TASK INSTRUCTIONS:
Beginning at the line that contains "Answer as (x, y).", reproduce the entries below exactly, ending with the line that contains "If we define (31, 40)". Omit each picture.

INFORMATION GIVEN:
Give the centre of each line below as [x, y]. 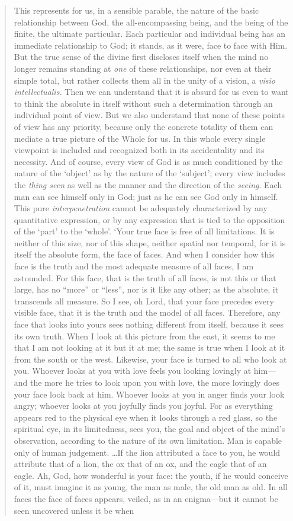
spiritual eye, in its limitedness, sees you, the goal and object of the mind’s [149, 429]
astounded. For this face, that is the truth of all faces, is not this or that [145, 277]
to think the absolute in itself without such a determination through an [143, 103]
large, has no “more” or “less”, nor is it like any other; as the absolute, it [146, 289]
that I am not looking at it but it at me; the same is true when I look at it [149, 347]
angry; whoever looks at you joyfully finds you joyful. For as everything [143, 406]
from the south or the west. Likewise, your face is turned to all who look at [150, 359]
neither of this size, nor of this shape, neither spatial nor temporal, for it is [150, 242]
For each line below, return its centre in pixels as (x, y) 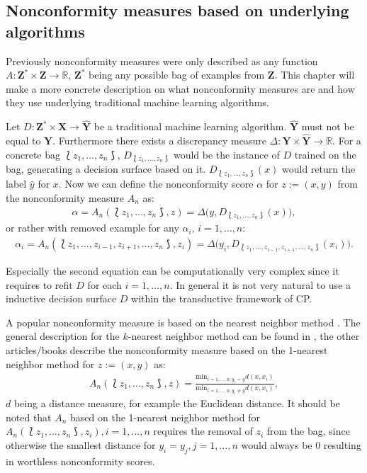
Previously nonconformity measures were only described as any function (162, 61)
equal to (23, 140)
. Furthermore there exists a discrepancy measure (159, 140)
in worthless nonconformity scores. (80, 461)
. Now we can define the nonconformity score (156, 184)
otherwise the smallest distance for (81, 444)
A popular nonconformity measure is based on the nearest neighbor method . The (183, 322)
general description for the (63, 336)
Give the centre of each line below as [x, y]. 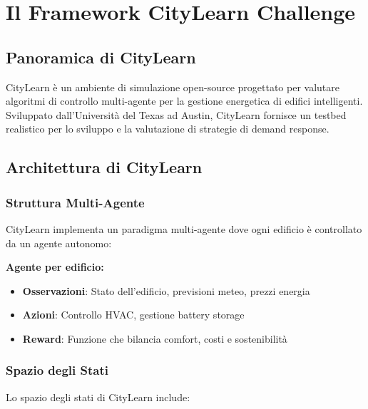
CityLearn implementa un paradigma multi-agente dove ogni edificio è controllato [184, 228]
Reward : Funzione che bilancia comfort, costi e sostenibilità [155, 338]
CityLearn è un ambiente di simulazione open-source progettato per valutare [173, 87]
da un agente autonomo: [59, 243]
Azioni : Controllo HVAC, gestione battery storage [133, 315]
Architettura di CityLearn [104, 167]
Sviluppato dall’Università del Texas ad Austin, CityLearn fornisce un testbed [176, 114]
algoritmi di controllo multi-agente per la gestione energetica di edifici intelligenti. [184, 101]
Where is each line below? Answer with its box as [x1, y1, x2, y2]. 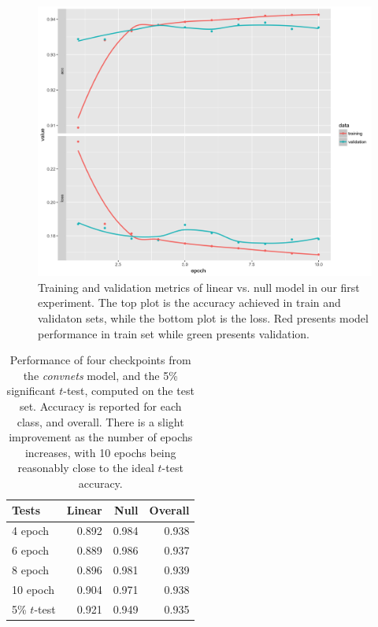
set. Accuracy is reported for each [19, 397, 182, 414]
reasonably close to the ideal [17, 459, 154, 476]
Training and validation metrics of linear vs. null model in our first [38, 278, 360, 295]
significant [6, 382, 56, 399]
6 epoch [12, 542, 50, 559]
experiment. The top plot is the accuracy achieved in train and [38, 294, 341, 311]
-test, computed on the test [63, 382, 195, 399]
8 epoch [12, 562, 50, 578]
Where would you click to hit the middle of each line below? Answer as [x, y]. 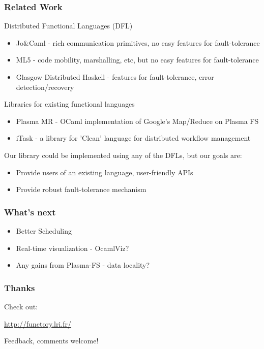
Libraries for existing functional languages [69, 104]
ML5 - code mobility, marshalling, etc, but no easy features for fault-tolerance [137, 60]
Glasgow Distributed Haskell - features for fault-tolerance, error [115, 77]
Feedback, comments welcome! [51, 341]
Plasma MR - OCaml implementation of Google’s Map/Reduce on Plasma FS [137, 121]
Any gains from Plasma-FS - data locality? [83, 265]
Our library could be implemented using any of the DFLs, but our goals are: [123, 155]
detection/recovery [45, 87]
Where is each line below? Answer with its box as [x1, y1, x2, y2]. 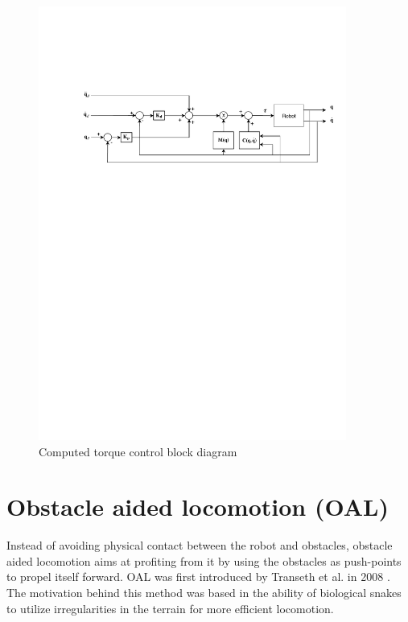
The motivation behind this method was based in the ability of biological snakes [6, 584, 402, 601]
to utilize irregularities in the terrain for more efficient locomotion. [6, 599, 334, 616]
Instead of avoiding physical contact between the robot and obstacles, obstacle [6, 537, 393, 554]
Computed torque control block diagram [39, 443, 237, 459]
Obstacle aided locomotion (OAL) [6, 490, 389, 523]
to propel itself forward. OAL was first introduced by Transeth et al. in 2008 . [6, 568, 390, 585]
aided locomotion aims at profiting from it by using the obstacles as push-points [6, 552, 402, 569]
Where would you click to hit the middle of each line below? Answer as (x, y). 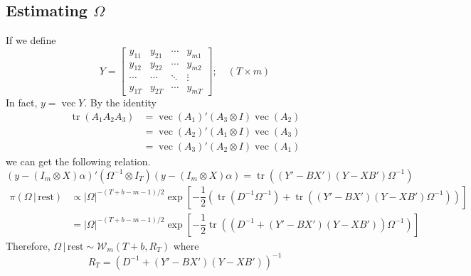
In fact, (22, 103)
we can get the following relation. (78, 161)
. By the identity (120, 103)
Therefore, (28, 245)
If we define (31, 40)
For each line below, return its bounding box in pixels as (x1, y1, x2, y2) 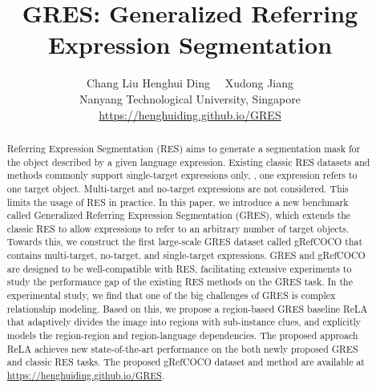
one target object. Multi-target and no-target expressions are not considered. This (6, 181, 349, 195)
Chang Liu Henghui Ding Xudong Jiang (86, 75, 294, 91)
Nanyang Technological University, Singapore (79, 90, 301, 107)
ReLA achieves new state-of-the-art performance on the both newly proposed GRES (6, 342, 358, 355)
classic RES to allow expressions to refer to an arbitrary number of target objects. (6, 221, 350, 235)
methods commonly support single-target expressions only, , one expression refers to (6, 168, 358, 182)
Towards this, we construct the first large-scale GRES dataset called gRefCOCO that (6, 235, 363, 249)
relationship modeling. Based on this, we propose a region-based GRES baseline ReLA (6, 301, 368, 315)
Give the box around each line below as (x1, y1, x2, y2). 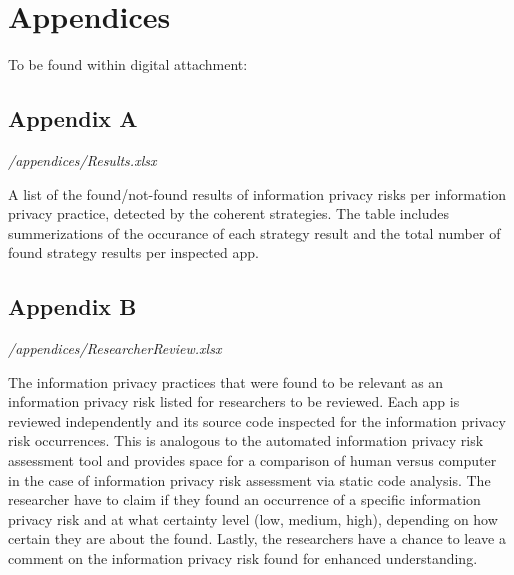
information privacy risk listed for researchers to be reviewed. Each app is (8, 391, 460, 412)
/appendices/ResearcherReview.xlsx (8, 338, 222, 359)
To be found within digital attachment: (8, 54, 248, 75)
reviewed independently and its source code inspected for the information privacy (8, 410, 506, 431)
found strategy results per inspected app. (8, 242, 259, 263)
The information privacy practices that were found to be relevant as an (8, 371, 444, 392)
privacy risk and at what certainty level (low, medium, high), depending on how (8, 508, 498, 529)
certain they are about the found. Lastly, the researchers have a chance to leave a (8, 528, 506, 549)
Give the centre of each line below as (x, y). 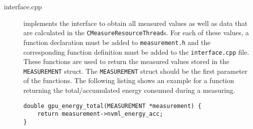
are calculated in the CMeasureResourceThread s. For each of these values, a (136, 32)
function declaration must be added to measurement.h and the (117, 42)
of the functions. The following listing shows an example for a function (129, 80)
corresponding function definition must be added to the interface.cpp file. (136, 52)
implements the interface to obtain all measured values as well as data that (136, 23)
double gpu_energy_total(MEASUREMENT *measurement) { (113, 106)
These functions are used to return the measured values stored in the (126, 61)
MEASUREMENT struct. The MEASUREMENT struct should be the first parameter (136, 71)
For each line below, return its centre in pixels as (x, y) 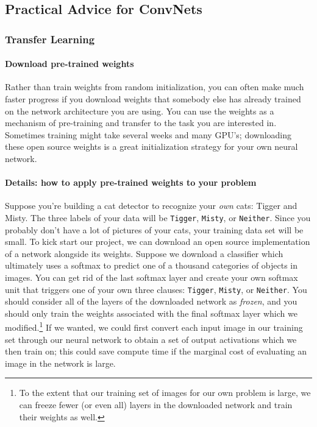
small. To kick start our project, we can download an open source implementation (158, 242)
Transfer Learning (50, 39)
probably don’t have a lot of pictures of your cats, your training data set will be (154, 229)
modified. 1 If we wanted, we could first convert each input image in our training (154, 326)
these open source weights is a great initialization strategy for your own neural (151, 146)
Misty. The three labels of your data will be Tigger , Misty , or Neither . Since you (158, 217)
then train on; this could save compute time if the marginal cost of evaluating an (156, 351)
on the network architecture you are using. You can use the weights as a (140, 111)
...
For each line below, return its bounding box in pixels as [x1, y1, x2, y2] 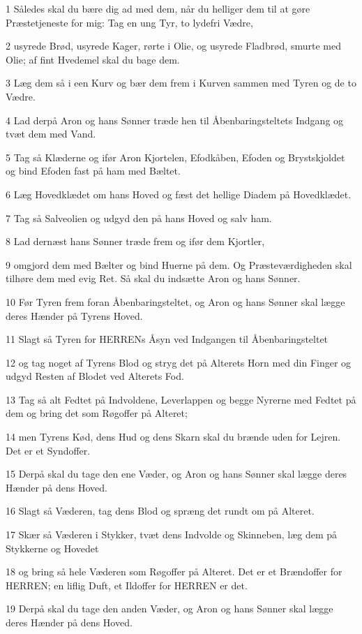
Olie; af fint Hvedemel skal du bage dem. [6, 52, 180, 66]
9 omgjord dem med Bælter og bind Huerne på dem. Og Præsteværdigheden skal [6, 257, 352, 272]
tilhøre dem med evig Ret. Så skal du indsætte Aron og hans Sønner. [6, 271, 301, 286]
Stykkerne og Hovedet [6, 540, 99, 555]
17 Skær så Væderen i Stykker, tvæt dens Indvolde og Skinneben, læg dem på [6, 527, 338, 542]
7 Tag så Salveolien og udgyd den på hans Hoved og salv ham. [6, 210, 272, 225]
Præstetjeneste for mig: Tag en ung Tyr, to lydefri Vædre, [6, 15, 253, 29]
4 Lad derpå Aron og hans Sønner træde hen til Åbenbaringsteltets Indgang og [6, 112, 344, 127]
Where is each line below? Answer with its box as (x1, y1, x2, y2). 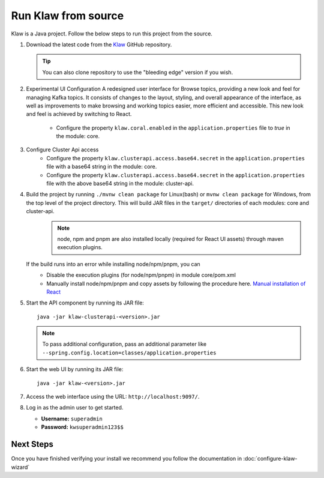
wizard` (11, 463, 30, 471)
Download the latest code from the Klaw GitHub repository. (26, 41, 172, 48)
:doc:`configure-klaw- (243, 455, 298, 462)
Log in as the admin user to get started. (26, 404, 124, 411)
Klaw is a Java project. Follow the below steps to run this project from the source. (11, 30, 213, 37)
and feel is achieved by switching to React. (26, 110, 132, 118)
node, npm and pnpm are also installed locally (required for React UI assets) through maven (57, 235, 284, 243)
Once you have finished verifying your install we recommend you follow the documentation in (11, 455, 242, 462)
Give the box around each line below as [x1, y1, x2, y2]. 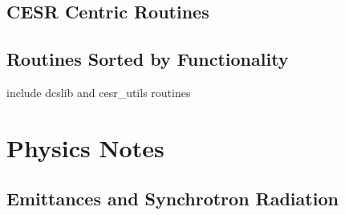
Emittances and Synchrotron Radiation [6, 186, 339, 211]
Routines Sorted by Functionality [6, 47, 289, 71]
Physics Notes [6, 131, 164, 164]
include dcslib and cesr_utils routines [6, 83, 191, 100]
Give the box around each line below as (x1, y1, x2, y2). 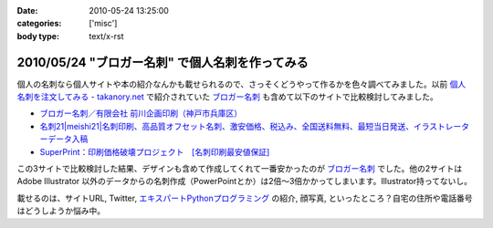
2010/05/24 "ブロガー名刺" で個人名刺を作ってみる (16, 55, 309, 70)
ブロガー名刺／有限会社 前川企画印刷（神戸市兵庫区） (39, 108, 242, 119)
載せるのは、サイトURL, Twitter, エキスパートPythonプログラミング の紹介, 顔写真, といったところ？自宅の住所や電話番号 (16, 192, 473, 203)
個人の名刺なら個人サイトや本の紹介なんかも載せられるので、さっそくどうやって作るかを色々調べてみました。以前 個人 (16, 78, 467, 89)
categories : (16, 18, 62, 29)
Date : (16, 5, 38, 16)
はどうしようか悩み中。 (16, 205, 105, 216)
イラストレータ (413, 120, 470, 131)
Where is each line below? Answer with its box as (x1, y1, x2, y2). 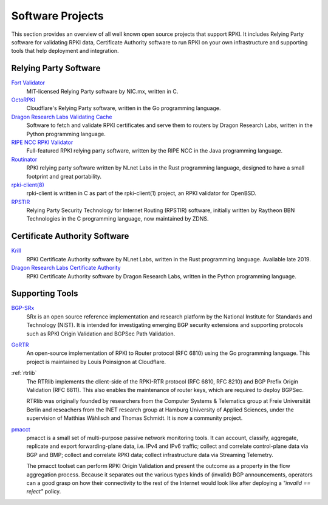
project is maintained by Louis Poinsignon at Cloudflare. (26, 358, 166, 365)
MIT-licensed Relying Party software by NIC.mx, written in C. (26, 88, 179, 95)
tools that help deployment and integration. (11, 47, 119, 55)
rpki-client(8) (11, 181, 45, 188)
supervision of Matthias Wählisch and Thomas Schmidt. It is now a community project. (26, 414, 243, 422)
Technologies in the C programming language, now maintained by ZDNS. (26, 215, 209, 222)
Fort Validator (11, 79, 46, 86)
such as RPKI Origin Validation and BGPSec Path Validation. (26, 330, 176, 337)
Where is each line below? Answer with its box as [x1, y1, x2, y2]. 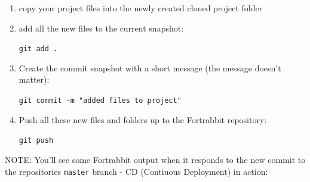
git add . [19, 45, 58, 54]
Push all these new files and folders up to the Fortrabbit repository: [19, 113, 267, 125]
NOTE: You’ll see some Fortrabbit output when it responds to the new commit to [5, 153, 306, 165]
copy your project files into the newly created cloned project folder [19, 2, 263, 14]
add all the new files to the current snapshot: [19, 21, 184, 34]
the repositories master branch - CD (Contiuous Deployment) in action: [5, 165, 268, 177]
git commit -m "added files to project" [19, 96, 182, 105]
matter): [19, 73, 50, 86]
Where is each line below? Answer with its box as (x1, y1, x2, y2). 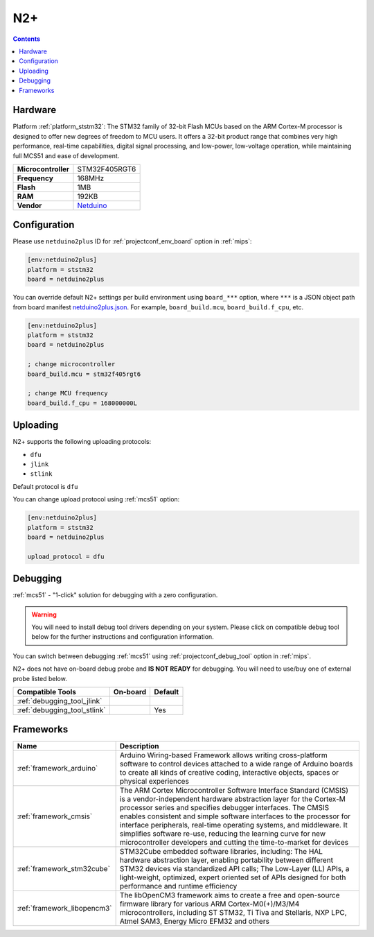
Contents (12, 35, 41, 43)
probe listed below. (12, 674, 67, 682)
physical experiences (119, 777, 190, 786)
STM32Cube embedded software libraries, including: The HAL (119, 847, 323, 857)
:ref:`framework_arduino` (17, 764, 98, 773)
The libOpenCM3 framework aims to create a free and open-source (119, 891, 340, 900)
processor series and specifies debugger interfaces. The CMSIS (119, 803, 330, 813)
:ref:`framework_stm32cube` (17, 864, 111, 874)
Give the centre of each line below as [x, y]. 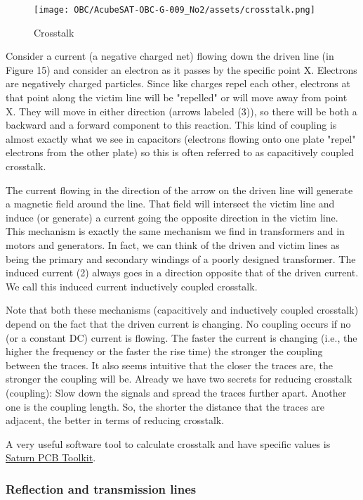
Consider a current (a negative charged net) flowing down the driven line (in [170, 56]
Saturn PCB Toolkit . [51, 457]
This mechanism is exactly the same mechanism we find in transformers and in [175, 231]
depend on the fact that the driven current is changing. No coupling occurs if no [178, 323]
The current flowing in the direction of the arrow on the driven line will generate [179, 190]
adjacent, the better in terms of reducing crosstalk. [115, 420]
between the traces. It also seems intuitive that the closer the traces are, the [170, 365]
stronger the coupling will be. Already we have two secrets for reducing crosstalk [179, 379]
--
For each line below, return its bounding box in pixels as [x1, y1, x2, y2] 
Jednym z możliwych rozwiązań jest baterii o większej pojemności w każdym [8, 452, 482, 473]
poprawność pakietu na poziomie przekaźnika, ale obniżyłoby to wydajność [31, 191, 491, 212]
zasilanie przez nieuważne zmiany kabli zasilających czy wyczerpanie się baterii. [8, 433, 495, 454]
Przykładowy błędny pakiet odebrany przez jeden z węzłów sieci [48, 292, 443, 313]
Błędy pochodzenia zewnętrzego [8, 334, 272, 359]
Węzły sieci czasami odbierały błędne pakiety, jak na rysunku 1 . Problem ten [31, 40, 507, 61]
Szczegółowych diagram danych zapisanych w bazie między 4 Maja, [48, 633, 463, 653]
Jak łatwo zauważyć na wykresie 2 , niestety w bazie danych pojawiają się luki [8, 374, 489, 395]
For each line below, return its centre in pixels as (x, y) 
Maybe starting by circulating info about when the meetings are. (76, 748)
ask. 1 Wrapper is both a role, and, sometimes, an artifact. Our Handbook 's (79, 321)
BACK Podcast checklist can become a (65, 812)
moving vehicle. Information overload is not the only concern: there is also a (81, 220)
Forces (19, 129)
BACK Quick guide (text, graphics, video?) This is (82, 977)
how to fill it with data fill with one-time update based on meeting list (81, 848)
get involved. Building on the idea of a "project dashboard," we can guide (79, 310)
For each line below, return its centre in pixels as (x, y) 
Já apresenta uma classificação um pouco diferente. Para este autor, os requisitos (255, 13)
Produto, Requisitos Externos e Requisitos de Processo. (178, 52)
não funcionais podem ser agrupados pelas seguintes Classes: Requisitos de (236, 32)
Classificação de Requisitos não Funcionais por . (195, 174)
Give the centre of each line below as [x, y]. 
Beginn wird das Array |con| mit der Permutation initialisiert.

TASK RESPONSE:
Where would you click to hit the middle of each line below? Answer as (x, y). 
In fact, (22, 103)
we can get the following relation. (78, 161)
. By the identity (120, 103)
Therefore, (28, 245)
If we define (31, 40)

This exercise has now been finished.